→ Your instructions
The pictures must be left out, while the rest of the data is copied exactly.
-- Records to use follows --
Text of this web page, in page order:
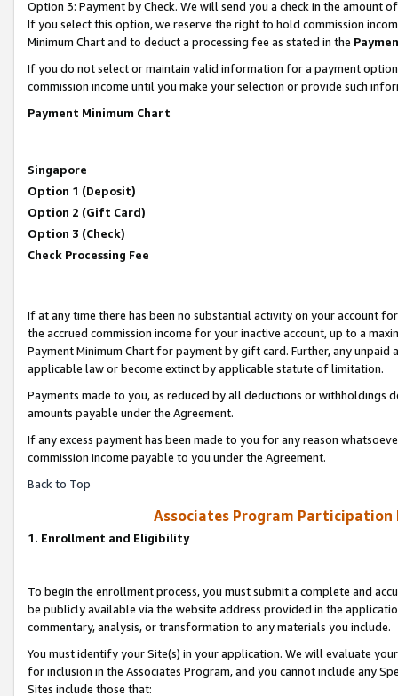
Option 3: Payment by Check. We will send you a check in the amount
If you select this option, we reserve the right to hold commission
Minimum Chart and to deduct a processing fee as stated in the
If you do not select or maintain valid information for a payment
commission income until you make your selection or provide such
Payment Minimum Chart
Singapore
Option 1 (Deposit)
Option 2 (Gift Card)
Option 3 (Check)
Check Processing Fee
If at any time there has been no substantial activity on your account
the accrued commission income for your inactive account, up to a
Payment Minimum Chart for payment by gift card. Further, any
applicable law or become extinct by applicable statute of limitation.
Payments made to you, as reduced by all deductions or
amounts payable under the Agreement.
If any excess payment has been made to you for any reason
commission income payable to you under the Agreement.
Back to Top
Associates Program
1. Enrollment and Eligibility
To begin the enrollment process, you must submit a complete and
be publicly available via the website address provided in the
commentary, analysis, or transformation to any materials you include.
You must identify your Site(s) in your application. We will evaluate
for inclusion in the Associates Program, and you cannot include any
Sites include those that:
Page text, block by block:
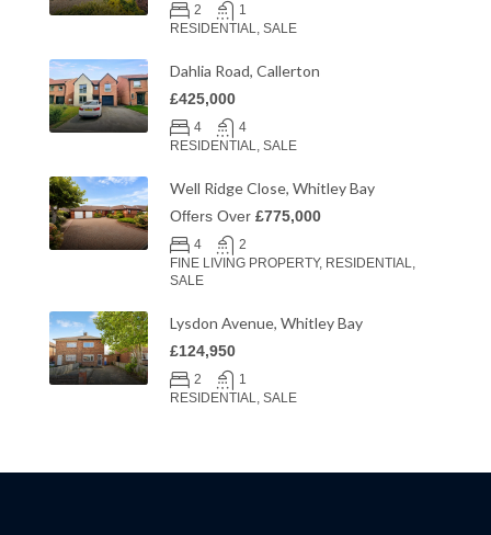
2
1
RESIDENTIAL, SALE
Dahlia Road, Callerton
£425,000
4
4
RESIDENTIAL, SALE
Well Ridge Close, Whitley Bay
Offers Over £775,000
4
2
FINE LIVING PROPERTY, RESIDENTIAL,
SALE
Lysdon Avenue, Whitley Bay
£124,950
2
1
RESIDENTIAL, SALE
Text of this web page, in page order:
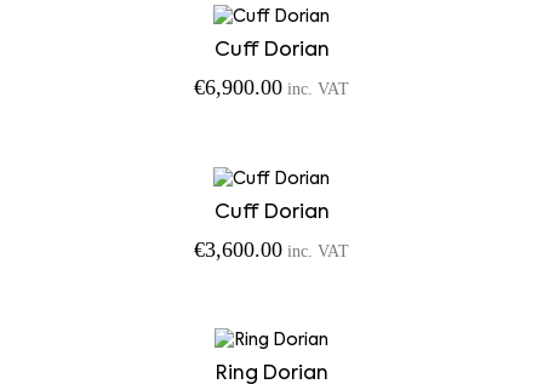
Cuff Dorian
€6,900.00 inc. VAT
Cuff Dorian
€3,600.00 inc. VAT
Ring Dorian
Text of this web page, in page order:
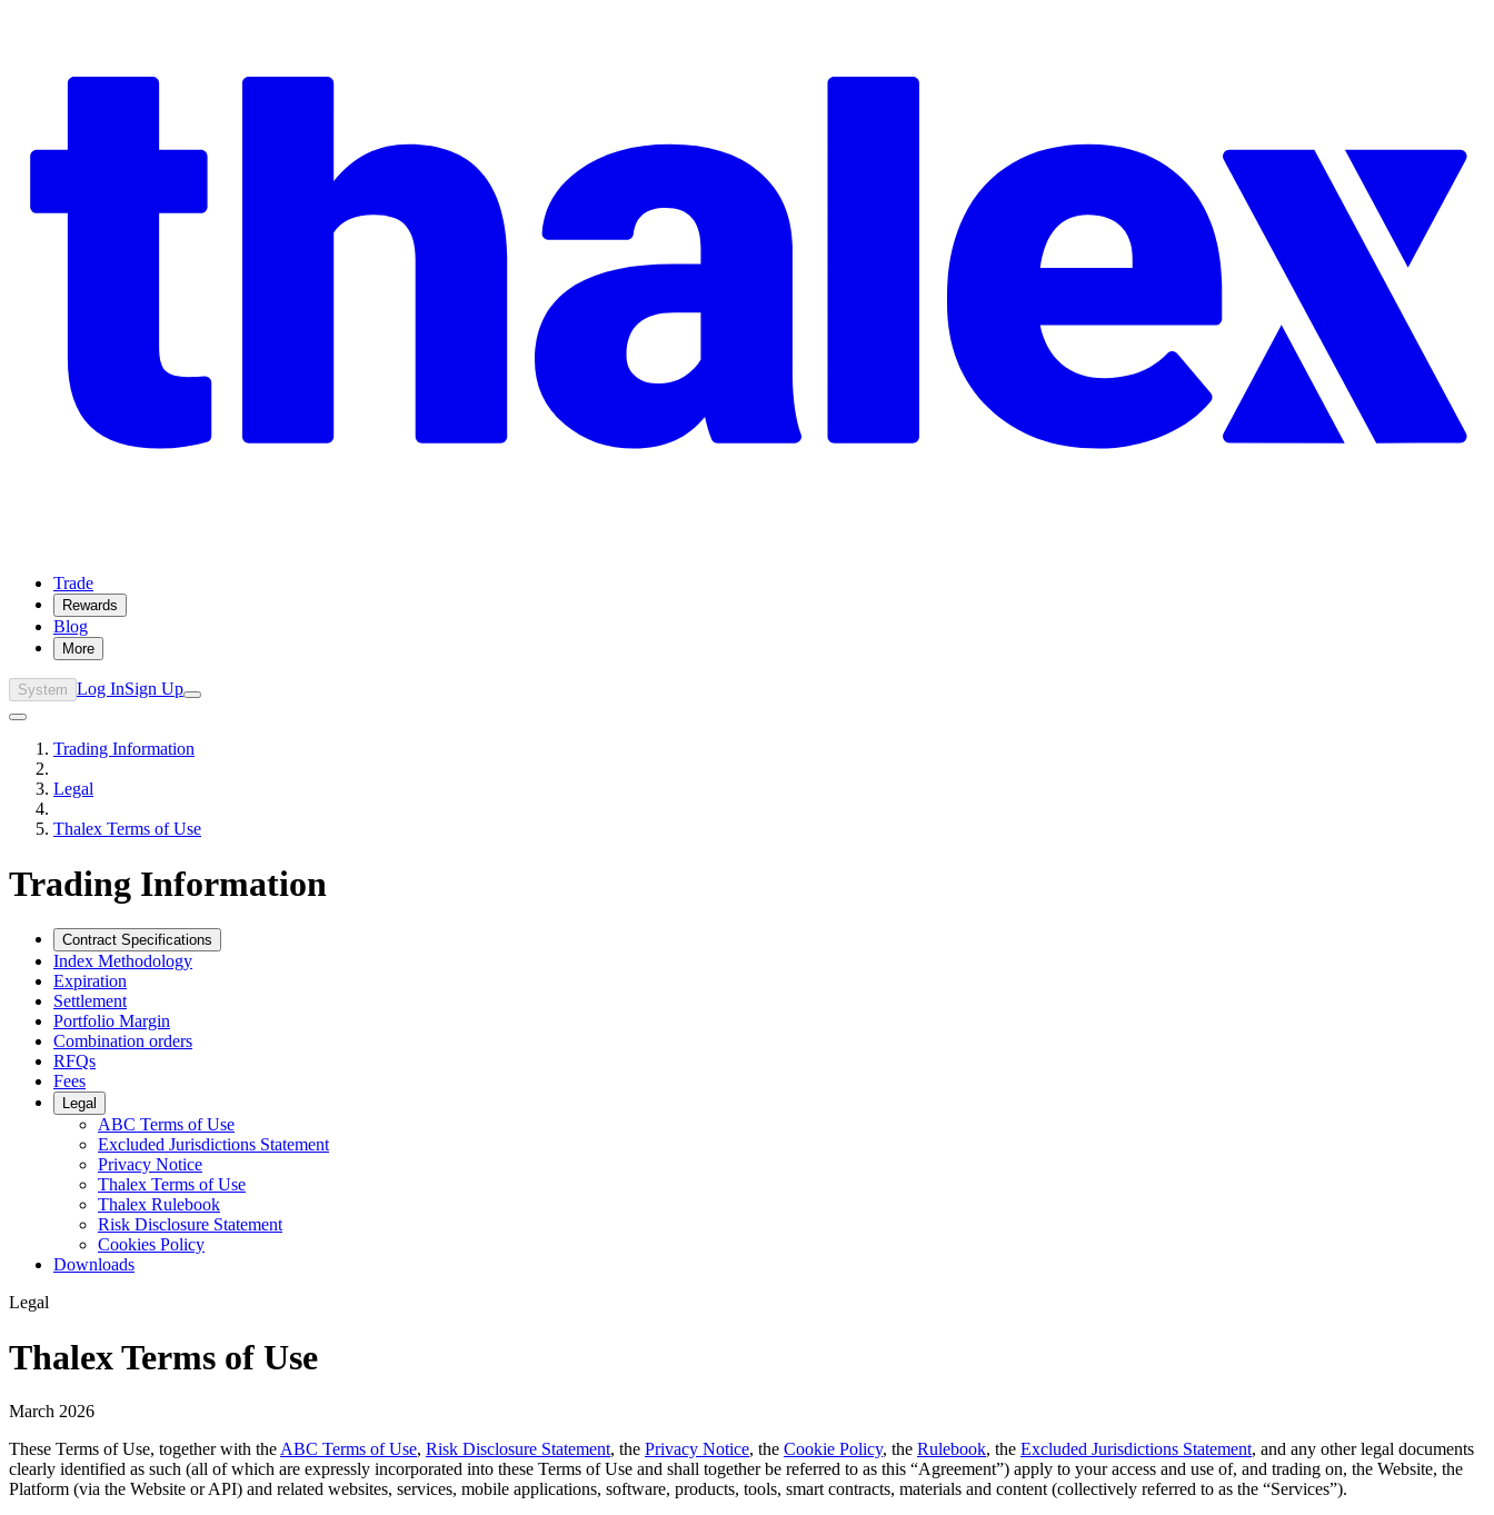
Trade
Rewards
Blog
More
System Log InSign Up
Trading Information
Legal
Thalex Terms of Use
Trading Information
Contract Specifications
Index Methodology
Expiration
Settlement
Portfolio Margin
Combination orders
RFQs
Fees
Legal
ABC Terms of Use
Excluded Jurisdictions Statement
Privacy Notice
Thalex Terms of Use
Thalex Rulebook
Risk Disclosure Statement
Cookies Policy
Downloads
Legal
Thalex Terms of Use
March 2026
These Terms of Use, together with the ABC Terms of Use, Risk Disclosure Statement, the Privacy Notice, the Cookie Policy, the Rulebook, the Excluded Jurisdictions Statement, and any other legal documents
clearly identified as such (all of which are expressly incorporated into these Terms of Use and shall together be referred to as this “Agreement”) apply to your access and use of, and trading on, the Website, the
Platform (via the Website or API) and related websites, services, mobile applications, software, products, tools, smart contracts, materials and content (collectively referred to as the “Services”).
-- Records to use concluded --
→ Task output
Text of this web page, in page order:
Option 3: Payment by Check. We will send you a check in the amount
If you select this option, we reserve the right to hold commission
Minimum Chart and to deduct a processing fee as stated in the
If you do not select or maintain valid information for a payment
commission income until you make your selection or provide such
Payment Minimum Chart
Singapore
Option 1 (Deposit)
Option 2 (Gift Card)
Option 3 (Check)
Check Processing Fee
If at any time there has been no substantial activity on your account
the accrued commission income for your inactive account, up to a
Payment Minimum Chart for payment by gift card. Further, any
applicable law or become extinct by applicable statute of limitation.
Payments made to you, as reduced by all deductions or
amounts payable under the Agreement.
If any excess payment has been made to you for any reason
commission income payable to you under the Agreement.
Back to Top
Associates Program
1. Enrollment and Eligibility
To begin the enrollment process, you must submit a complete and
be publicly available via the website address provided in the
commentary, analysis, or transformation to any materials you include.
You must identify your Site(s) in your application. We will evaluate
for inclusion in the Associates Program, and you cannot include any
Sites include those that:
Page text, block by block:
2
1
RESIDENTIAL, SALE
Dahlia Road, Callerton
£425,000
4
4
RESIDENTIAL, SALE
Well Ridge Close, Whitley Bay
Offers Over £775,000
4
2
FINE LIVING PROPERTY, RESIDENTIAL,
SALE
Lysdon Avenue, Whitley Bay
£124,950
2
1
RESIDENTIAL, SALE
Text of this web page, in page order:
Cuff Dorian
€6,900.00 inc. VAT
Cuff Dorian
€3,600.00 inc. VAT
Ring Dorian
Text of this web page, in page order:
Trade
Rewards
Blog
More
System Log InSign Up
Trading Information
Legal
Thalex Terms of Use
Trading Information
Contract Specifications
Index Methodology
Expiration
Settlement
Portfolio Margin
Combination orders
RFQs
Fees
Legal
ABC Terms of Use
Excluded Jurisdictions Statement
Privacy Notice
Thalex Terms of Use
Thalex Rulebook
Risk Disclosure Statement
Cookies Policy
Downloads
Legal
Thalex Terms of Use
March 2026
These Terms of Use, together with the ABC Terms of Use, Risk Disclosure Statement, the Privacy Notice, the Cookie Policy, the Rulebook, the Excluded Jurisdictions Statement, and any other legal documents
clearly identified as such (all of which are expressly incorporated into these Terms of Use and shall together be referred to as this “Agreement”) apply to your access and use of, and trading on, the Website, the
Platform (via the Website or API) and related websites, services, mobile applications, software, products, tools, smart contracts, materials and content (collectively referred to as the “Services”).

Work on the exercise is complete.